FARID ESACK: Absolutely, I lived for 8 years in a seminary that bred the Taliban in Pakistan. I lived there, and let me be honest with you. There were times in South Africa where only black kings die on the streets and the white media was oblivious to it, and we thought how do we…
Yes, I do come from such a background. Nelson Mandela comes from such a background. Nelson Mandela did not go to jail because he was a pacifist. Of course we have grown out of that, we know that people aren’t like taps that you can just spur onto violence and then the revolution is over and then you turn the taps off. We’ve grown up now, we’ve understood a bit of that.

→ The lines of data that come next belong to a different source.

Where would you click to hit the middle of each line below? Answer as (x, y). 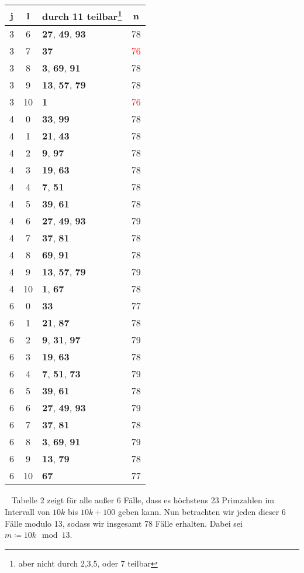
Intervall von (27, 511)
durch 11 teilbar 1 (82, 16)
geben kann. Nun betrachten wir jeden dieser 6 (202, 511)
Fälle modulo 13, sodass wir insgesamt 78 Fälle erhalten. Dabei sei (124, 523)
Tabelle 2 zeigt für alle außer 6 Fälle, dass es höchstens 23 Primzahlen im (143, 500)
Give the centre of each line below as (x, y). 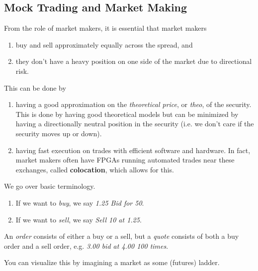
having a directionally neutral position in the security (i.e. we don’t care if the (135, 124)
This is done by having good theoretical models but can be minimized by (127, 114)
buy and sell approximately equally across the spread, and (104, 44)
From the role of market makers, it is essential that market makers (105, 28)
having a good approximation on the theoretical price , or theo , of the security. (133, 104)
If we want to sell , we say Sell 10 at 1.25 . (79, 219)
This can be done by (35, 87)
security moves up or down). (59, 133)
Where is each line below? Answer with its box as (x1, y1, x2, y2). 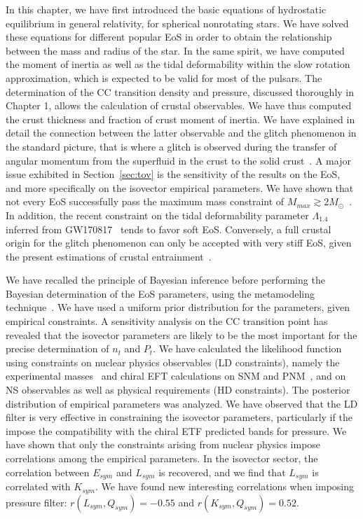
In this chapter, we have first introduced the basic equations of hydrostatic (6, 2, 327, 16)
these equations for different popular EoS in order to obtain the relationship (6, 29, 332, 44)
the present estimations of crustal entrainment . (6, 249, 212, 263)
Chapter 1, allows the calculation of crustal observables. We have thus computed (6, 98, 352, 113)
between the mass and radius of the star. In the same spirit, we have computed (6, 43, 345, 57)
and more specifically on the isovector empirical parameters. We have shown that (6, 180, 354, 195)
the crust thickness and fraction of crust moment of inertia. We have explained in (6, 111, 355, 126)
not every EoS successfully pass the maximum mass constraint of (6, 194, 285, 209)
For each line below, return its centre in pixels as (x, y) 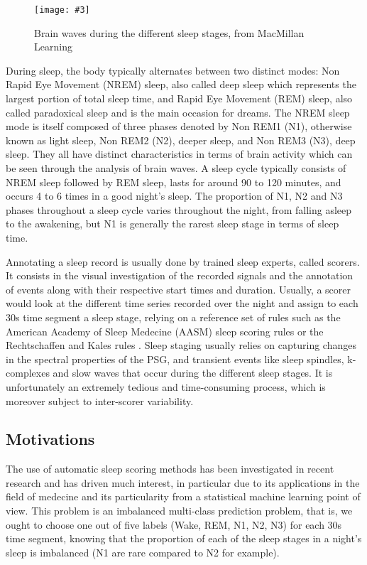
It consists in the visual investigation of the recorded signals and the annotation (180, 275)
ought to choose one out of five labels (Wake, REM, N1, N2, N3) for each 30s (174, 524)
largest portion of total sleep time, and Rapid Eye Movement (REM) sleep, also (179, 98)
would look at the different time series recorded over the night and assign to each (182, 303)
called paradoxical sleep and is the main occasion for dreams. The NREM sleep (178, 112)
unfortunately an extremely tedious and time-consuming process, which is (166, 386)
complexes (28, 373)
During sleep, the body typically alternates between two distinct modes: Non (173, 70)
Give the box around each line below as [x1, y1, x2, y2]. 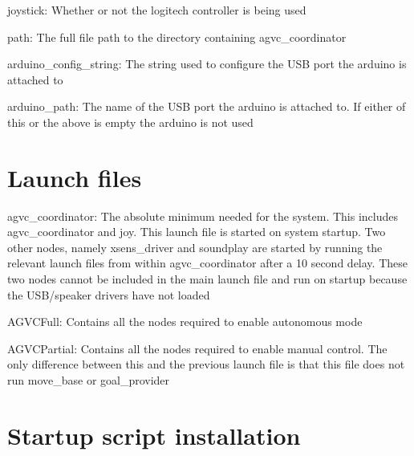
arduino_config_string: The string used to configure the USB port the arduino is [7, 55, 407, 72]
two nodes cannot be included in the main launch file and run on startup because [7, 271, 408, 287]
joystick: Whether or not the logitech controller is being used [7, 2, 306, 18]
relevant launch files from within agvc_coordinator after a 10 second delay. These [7, 254, 408, 271]
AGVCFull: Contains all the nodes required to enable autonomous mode [7, 313, 363, 330]
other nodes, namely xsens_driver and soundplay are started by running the [7, 238, 383, 255]
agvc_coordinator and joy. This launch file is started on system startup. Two [7, 223, 386, 240]
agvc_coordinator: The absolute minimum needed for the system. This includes [7, 207, 398, 224]
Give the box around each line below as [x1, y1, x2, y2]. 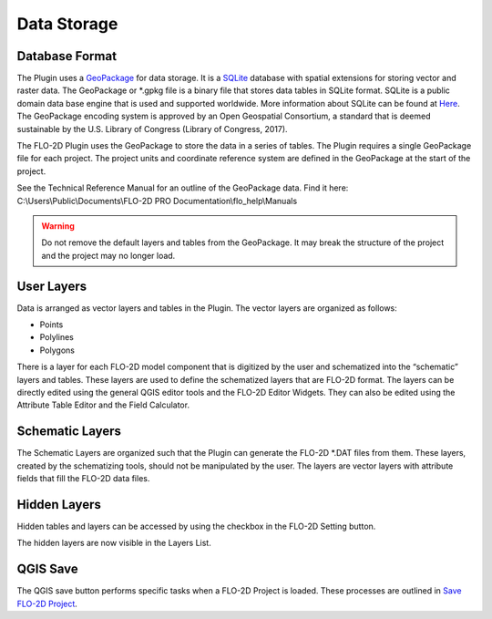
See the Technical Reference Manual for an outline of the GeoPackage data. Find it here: [16, 182, 349, 193]
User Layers [16, 278, 87, 294]
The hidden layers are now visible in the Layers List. [16, 538, 211, 549]
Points [39, 319, 64, 330]
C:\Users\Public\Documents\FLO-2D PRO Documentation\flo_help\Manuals [16, 195, 298, 206]
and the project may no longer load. [41, 250, 176, 261]
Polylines [39, 332, 75, 343]
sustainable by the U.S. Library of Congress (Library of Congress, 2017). [16, 123, 288, 134]
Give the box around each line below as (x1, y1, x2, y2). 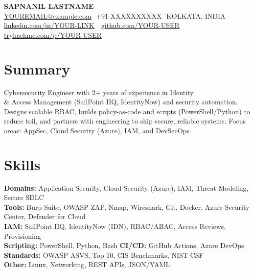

But I must say there are times that we have yearned for the death that we experience on our streets every day that we were desperate for those deaths or an awareness of it to reach whites in South Africa. Now we know that violence breeds violence that simplistic solutions and that is why we are desperate that the kind of rage that people in the United States are experiencing, that that rage should not lead to further violence, because Osama’s violence has led to violence for many people in Afghanistan. And now if we are going to respond, I mean, one doesn’t rape rapists. One doesn’t murder murderers. We respond in a more humane way.
BILL MOYERS: I hope that you’re right about that. Thank you very much for joining me this evening. I hope you’ll join Gwen Ifill and myself in Washington and New York for another special report and conversation tomorrow night. I’m Bill Moyers. Thank you and good night.
This transcript was entered on May 1, 2015.